Copy exactly the lines of the material below that fall between the line with "D.S.S. Requirement by" and the line with "All authors contributed", both of those lines included; pictures stay out.

• Dataset entries:
Segment Open
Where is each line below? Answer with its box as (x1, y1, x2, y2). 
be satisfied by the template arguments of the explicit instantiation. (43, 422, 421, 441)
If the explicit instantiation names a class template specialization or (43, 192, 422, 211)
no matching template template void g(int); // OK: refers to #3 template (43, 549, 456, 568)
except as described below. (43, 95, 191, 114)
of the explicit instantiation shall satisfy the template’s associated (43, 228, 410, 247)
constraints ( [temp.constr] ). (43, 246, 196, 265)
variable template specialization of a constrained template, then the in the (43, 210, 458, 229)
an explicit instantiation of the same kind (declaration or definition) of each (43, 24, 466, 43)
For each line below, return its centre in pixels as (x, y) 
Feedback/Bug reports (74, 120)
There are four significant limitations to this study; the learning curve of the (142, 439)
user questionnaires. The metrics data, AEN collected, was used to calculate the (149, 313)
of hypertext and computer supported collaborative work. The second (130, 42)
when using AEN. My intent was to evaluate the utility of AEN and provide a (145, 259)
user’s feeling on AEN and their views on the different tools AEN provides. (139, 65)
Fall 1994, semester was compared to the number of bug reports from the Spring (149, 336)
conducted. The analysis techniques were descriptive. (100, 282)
Segment Closed
Segment Open
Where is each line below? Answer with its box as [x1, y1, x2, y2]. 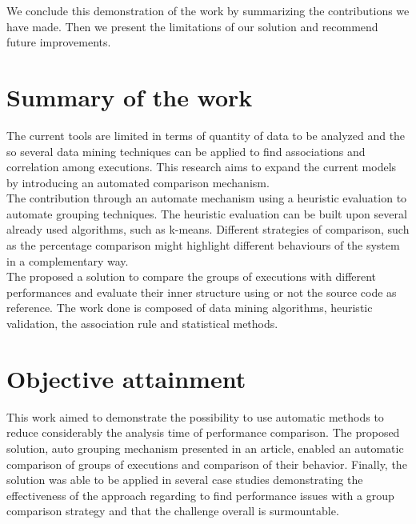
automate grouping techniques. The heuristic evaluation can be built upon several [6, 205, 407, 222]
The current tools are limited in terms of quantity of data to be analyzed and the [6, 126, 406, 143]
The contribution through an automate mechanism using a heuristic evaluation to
Segment Closed
Segment Open
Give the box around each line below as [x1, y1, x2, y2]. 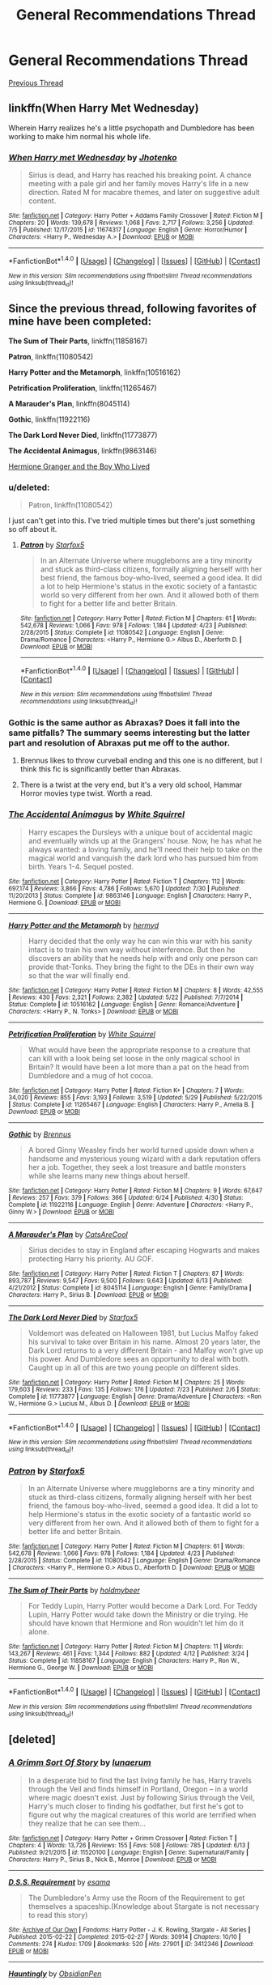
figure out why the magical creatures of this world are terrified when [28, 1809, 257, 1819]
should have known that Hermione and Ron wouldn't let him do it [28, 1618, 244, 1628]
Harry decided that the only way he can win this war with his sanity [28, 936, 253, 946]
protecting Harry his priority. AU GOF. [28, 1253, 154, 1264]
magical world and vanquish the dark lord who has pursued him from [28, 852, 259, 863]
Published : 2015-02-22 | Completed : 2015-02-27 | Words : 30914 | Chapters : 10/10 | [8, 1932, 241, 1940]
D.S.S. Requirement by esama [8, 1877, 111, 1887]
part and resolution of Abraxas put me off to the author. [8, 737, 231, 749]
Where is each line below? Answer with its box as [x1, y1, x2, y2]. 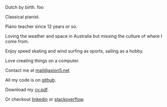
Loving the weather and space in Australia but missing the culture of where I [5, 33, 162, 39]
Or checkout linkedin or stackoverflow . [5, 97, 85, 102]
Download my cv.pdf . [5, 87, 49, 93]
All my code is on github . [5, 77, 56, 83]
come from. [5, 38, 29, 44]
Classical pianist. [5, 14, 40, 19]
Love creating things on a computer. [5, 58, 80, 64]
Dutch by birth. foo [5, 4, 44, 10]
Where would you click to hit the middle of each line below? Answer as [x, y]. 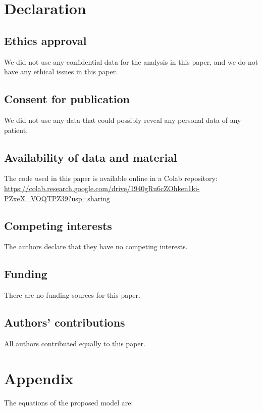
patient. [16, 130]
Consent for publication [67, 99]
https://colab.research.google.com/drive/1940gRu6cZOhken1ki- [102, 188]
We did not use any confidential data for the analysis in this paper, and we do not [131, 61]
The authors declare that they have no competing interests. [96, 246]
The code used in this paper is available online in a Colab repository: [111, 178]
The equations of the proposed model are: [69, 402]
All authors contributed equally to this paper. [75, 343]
Segment Closed
• Final answer:
D.S.S. Requirement by esama [8, 1877, 111, 1887]
part and resolution of Abraxas put me off to the author. [8, 737, 231, 749]
Where is each line below? Answer with its box as [x1, y1, x2, y2]. 
Loving the weather and space in Australia but missing the culture of where I [5, 33, 162, 39]
Or checkout linkedin or stackoverflow . [5, 97, 85, 102]
Download my cv.pdf . [5, 87, 49, 93]
All my code is on github . [5, 77, 56, 83]
come from. [5, 38, 29, 44]
Classical pianist. [5, 14, 40, 19]
Love creating things on a computer. [5, 58, 80, 64]
Dutch by birth. foo [5, 4, 44, 10]
Where would you click to hit the middle of each line below? Answer as [x, y]. 
patient. [16, 130]
Consent for publication [67, 99]
https://colab.research.google.com/drive/1940gRu6cZOhken1ki- [102, 188]
We did not use any confidential data for the analysis in this paper, and we do not [131, 61]
The authors declare that they have no competing interests. [96, 246]
The code used in this paper is available online in a Colab repository: [111, 178]
The equations of the proposed model are: [69, 402]
All authors contributed equally to this paper. [75, 343]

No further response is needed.